Given:
Consider the completer question is "Find the derivative [tex]\dfrac{dy}{dx}[/tex] for [tex]y=\dfrac{x^2-4x}{x^3-5}[/tex]."
To find:
The derivative [tex]\dfrac{dy}{dx}[/tex].
Solution:
Chain rule: [tex]\dfrac{d}{dx}f(g(x))=f'(g(x))\cdot g'(x)[/tex]

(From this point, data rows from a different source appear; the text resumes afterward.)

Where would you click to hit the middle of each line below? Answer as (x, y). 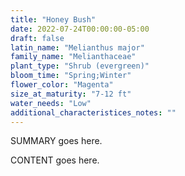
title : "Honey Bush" (53, 19)
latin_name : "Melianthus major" (77, 47)
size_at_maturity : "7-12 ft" (71, 94)
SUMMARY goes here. (56, 141)
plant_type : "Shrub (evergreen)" (80, 66)
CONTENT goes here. (55, 160)
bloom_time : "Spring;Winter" (71, 76)
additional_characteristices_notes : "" (93, 112)
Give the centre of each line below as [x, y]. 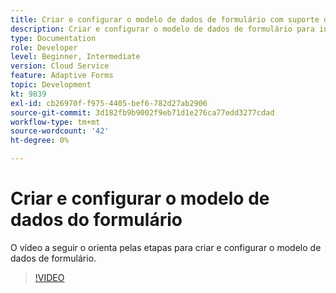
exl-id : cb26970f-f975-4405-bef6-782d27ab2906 [109, 103]
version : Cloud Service [60, 66]
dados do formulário [96, 220]
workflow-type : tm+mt [55, 122]
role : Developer [44, 47]
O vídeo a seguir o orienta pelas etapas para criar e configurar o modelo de [166, 247]
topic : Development [51, 85]
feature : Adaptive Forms [62, 76]

Quotient rule: [tex]\dfrac{d}{dx}\dfrac{f(x)}{g(x)}=\dfrac{g(x)f'(x)-f(x)g'(x)}{[g(x)]^2}[/tex]
We have,
[tex]y=\dfrac{x^2-4x}{x^3-5}[/tex]
Differentiate with respect to x.
[tex]\dfrac{dy}{dx}=\dfrac{d}{dx}\left(\dfrac{x^2-4x}{x^3-5}\right)[/tex]

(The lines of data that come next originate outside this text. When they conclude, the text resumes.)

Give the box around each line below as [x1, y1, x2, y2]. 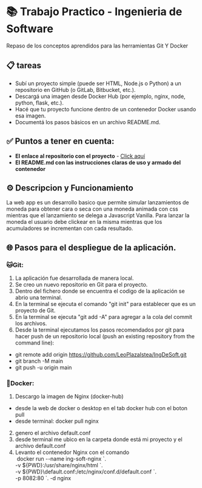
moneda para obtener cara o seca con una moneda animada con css [6, 205, 179, 213]
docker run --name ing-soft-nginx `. [16, 455, 107, 462]
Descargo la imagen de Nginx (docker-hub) [15, 393, 124, 400]
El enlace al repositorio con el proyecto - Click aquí [15, 152, 146, 159]
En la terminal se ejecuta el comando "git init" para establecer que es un [15, 301, 196, 308]
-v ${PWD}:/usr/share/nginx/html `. [15, 462, 103, 469]
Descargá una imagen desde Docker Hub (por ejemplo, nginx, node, [15, 92, 186, 100]
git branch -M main [15, 357, 64, 365]

Using chain rule and quotient rule, we get
[tex]\dfrac{dy}{dx}=\dfrac{(x^3-5)\dfrac{d}{dx}(x^2-4x)-(x^2-4x)\dfrac{d}{dx}(x^3-5)}{(x^3-5)^2}[/tex]
[tex]\dfrac{dy}{dx}=\dfrac{(x^3-5)(2x-4)-(x^2-4x)(3x^2)}{(x^3-5)^2}[/tex]
[tex]\dfrac{dy}{dx}=\dfrac{2x^4-4x^3-10x+20-3x^4+12x^3}{(x^3-5)^2}[/tex]
[tex]\dfrac{dy}{dx}=\dfrac{-x^4+8x^3-10x+20}{(x^3-5)^2}[/tex]
Therefore, the required answer is [tex]\dfrac{dy}{dx}=\dfrac{-x^4+8x^3-10x+20}{(x^3-5)^2}[/tex].